Henri Le Sidaner/Un peintre dans le jardin

Il y a 80 ans, le 16 juillet 1939, le peintre postimpressionniste français Henri Le Sidaner s’est éteint. Il est nettement moins connu que Claude Monet avec lequel il partageait une passion pour les jardins. Le jardin de sa maison de Gerberoy a été restauré il y a quelques années et a été officiellement labellisé « Jardin remarquable ».

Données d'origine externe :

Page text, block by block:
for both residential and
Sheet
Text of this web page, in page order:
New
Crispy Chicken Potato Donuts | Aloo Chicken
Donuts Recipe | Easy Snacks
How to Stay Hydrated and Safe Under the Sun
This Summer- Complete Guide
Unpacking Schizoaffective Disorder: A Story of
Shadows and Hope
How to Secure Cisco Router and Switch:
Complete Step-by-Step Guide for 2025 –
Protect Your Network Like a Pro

En 1901, par l’intermédiaire de son ami le sculpteur Auguste Rodin, Le Sidaner loue une maison de villégiature à Gerberoy, un petit village médiéval de l’Oise situé entre Beauvais et Amiens. Succombant au charme du village endormi, trois ans plus tard, il fait l’acquisition de la maison qui était, en réalité, un ancien monastère attenant à l’église et entouré d’un grand verger. Au fil des années, il agrandit sa propriété et y aménage peu à peu un grand jardin qui, comme celui de Claude Monet, deviendra une source d’inspiration importante pour ses tableaux.

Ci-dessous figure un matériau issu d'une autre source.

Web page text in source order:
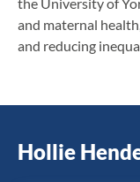
and maternal
and reducing
Hollie
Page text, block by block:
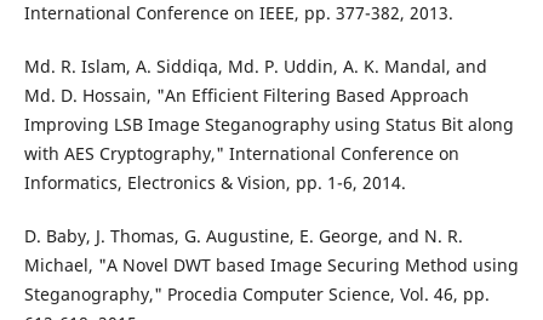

Contrairement à Monet qui, à Giverny, planta principalement des plates-bandes colorées avec des fleurs aux couleurs vives, à Gerberoy, Le Sidaner a opté pour un jardin monochrome. Il a transformé l’ancien verger devant la maison en « jardin blanc », composé d’une pelouse centrale flanquée en bordure d’œillets blancs et de tulipes, et de talus garnis d’hortensias blancs et de rosiers blancs. S’inspirant des jardins baroques des îles Borromées du lac Majeur, dans le nord de l’Italie, il a utilisé les ruines de l’ancien château fortifié qui se trouvait derrière sa maison comme toile de fond pour l’aménagement d’un « jardin en terrasses à l’italienne », lui aussi planté d’une multitude de rosiers et d’hortensias et de nombreux cyprès pour rappeler l’Italie.

Sur la terrasse qui surplombe le jardin à l’italienne, Le Sidaner a installé un petit atelier estival, qu’il a lui-même conçu, et aménagé une pergola en orme. Une roseraie composée d’une collection de roses parfumées, en particulier dans les tons rose et rouge, complète l’ensemble. Au point culminant de la propriété, il a aménagé un jardin jaune et bleu réalisé avec des iris, des lys, des géraniums, des soucis et des pervenches.

 

À Gerberoy, Le Sidaner, le maître du paysage intime a développé son propre style : la table dressée. Alors qu’auparavant, il peignait principalement des paysages et des scènes urbaines intimistes au cours des quatre saisons, à Gerberoy, il s’est mis à réaliser des dizaines de natures mortes avec des tables dressées dans le jardin. Admiratif de l’œuvre de Le Sidaner, le poète belge Émile Verhaeren, souvent invité chez Gerberoy, a écrit : « Cet artiste réussit à évoquer le silence et c’est peut-être pour cette raison que ses toiles retiennent notre attention ».

Ces dernières années, le jardin a été soigneusement restauré par la petite-fille de Le Sidaner et ouvert au public en 2008. En 2013, le jardin a reçu le label officiel « Jardin remarquable », délivré par le ministère français de la Culture.